• [Directions for this task]:
Once you find the line with "Answer as (x, y)." in the entries below, return exactly every line from it through the line with "0% of all possible stations for IONO".

◆ ◆ ◆ ◆

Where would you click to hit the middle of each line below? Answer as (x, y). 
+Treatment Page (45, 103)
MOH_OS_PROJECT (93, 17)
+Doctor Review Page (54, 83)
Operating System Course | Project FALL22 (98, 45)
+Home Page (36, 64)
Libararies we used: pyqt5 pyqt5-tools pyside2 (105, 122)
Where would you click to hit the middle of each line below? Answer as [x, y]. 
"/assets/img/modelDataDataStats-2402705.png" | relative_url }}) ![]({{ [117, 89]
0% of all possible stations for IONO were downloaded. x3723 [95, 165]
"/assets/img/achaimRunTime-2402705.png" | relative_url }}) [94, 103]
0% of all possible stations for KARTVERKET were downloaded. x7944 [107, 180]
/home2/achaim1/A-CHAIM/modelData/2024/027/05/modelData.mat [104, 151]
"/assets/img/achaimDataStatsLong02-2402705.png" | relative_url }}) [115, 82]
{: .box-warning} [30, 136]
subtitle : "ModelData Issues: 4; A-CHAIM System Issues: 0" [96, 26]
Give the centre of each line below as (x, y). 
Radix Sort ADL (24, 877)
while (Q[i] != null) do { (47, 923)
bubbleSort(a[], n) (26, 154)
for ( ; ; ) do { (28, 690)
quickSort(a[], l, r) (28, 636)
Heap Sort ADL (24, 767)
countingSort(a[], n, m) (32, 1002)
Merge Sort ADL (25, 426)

◆ ◆ ◆ ◆

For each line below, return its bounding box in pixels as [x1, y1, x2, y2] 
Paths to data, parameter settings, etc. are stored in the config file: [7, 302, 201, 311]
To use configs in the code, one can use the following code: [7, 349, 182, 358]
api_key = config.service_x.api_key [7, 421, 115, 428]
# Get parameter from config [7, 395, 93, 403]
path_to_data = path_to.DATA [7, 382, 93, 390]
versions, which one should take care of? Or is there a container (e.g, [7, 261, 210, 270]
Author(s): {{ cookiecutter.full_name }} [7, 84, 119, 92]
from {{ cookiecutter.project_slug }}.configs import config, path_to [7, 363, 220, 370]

◆ ◆ ◆ ◆

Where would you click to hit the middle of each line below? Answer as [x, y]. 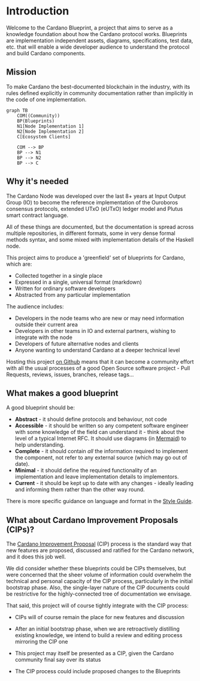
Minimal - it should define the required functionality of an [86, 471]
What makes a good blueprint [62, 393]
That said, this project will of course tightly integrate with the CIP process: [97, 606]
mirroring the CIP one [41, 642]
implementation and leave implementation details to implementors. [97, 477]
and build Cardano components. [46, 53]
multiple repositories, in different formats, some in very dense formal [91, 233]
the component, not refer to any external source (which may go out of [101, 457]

◆ ◆ ◆ ◆

• [Solution for this task]:
Where would you click to hit the middle of each line below? Answer as (x, y). 
+Treatment Page (45, 103)
MOH_OS_PROJECT (93, 17)
+Doctor Review Page (54, 83)
Operating System Course | Project FALL22 (98, 45)
+Home Page (36, 64)
Libararies we used: pyqt5 pyqt5-tools pyside2 (105, 122)
Where would you click to hit the middle of each line below? Answer as [x, y]. 
"/assets/img/modelDataDataStats-2402705.png" | relative_url }}) ![]({{ [117, 89]
0% of all possible stations for IONO were downloaded. x3723 [95, 165]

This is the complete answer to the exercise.